A couple
of interest groups graded Louisiana’s legislators harshly for their votes last
session. But a more comprehensive overview shows things weren’t as “bad” as
these groups make them out to be.
This month, stalwart grader the
Louisiana Association of Business and Industry put out its annual
scorecard, while Americans for Prosperity launched its initial version. Both hew to conservative
issue preferences, with the former representing business interests and the
latter ideological conservatives.
LABI provides a listing for every
legislator and grades them on a long list of votes, some procedural, some
final, with some counting for as little as less than one percent of the
cumulative score and the most about ten percent (weighings varied between
chambers). By contrast to this completeness, AFP does not attempt an aggregate
listing nor a grade; it simply shows how legislators who represent a postal
address voted on eight measures, most of these also appearing on LABI’s.
So for AFP’s site, this would
require parsing through dozens of addresses to see all, but with knowledge of
the picked final votes on bills, it’s clear that the majority of lawmakers had
more misses than hits according to the group. In the case of LABI, it computes
clear statistics for each that assigns a letter grade, leading to “failing”
grades (below 60) for about half of the Legislature. This measure also has the
advantage of comparisons the previous years, which reveal that the 51 aggregate
score was the lowest since 2004 by far, and a full 15 points lower than in
2014.
But both paint an unnecessarily
pessimistic (if you agree with the groups’ goals) picture of legislators this
year, because both concentrate heavily, if not exclusively in the case of AFP,
on votes that deal with budgets and tax measures. About two-thirds of the LABI
Senate score and over four-fifths of the House score was based on these. And
while such votes are important and were disappointing in the main to
conservatives who wanted to see smaller government instead of tax increases,
they don’t tell the whole story.
Every year, as part of my other
blog that reviews and reports upon legislation when the Legislature is in the
session, the Louisiana Legislature Log,
I compile a voting
scorecard. It attempts to be a comprehensive overview of votes, along a
dimension the endpoints of which are conservatism/reformism and liberalism/populism,
picking out bills of some importance that present a choice in regards to these
concepts and where there was at least some disagreement among legislators.

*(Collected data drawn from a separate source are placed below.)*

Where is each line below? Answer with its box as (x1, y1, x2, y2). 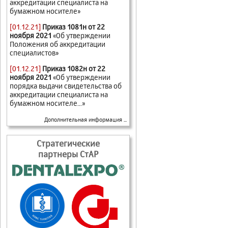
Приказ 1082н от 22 (42, 64, 105, 73)
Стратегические (37, 137, 100, 149)
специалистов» (10, 48, 59, 57)
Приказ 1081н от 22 (42, 22, 105, 31)
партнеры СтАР (38, 148, 98, 159)
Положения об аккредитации (10, 39, 105, 48)
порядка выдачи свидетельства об (10, 81, 122, 90)
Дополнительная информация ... (44, 116, 127, 123)
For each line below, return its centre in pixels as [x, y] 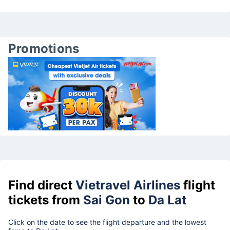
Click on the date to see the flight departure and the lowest [107, 222]
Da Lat [167, 200]
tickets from [46, 200]
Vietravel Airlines [128, 185]
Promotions [44, 49]
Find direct [42, 185]
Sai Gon [107, 200]
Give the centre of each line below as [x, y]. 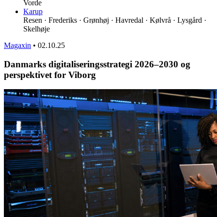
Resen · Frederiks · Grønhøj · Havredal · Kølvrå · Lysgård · [115, 20]
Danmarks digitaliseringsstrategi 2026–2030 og [97, 64]
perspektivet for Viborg [50, 75]
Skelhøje [37, 29]
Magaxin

These also are weighed by importance, although none singly this year was less
than five percent nor more than 15 percent. More importantly, the influence of
changes in tax rates or impositions is significantly smaller, at just 40
percent of the aggregated score for senators and 50 percent for
representatives. Nor are they limited, as in the case of LABI, just to issues
with a business connection, although many have at least an indirect one. As for
LABI higher scores represent more conservative preferences, with the LLL higher
scores represent more conservative/reform preferences.
This
year, the average LLL aggregate score was almost 57, so not far off the
LABI average aggregation. However, this does not represent much of a departure
from historical norms, being just 2.5 points below the 2014 score. In fact, it
was about four points higher than the average since 2004 inclusive, where understandably
until Republicans gained a majority in both chambers in 2010, the lifetime average
had been a bit below 50 whereas for LABI this was the first time its scale has
gone below 60 in that period.
Keep in mind that the indices don’t
measure exactly the same thing, which sometimes leads to a wildly differing
scores for the same legislator. For example, state Rep. Sam Jones was
lauded by LABI as the only high-scoring Democrat for last session, yet he
mustered only a 45 according to the LLL, half his LABI score. By contrast, Democrat
state Rep. Pat
Smith, a historically low LLL scorer who actually finished with the lowest
score in 2014, cast votes in a way that the LLL index ranked her on the
conservative/reform side of the leger at 65 while LABI scored her at about half
of that. But more often than not, the two indices agree on the relative
placement of a legislator; for example, Republican state Sen. Dale Erdey was the third-ranked LABI
scorers among senators at 80, while he scored perfectly on the LLL index, and
perfect LABI scorer Republican state Rep. Ray Garafalo managed
sixth highest at 75 in the House on the LLL index.
However, the LLL index does try to
be more comprehensive in its approach and (obviously as I would think) gives a
more well-rounded view of legislators’ voting habits. Most years, that gets
them as a whole into more trouble among conservatives than LABI’s scores would
indicate, but the extreme binging on tax increases this year punished them disproportionately
with LABI. So, maybe their overall performance this year wasn’t great, and
criticism levied by LABI and others that they gave short shrift to spending
reductions at the expense of enthusiasm for tax increases certainly is valid,
but they may not have failed as much as observers interested in a full spectrum
of conservative issues might have gathered from the publicity by LABI and AFP.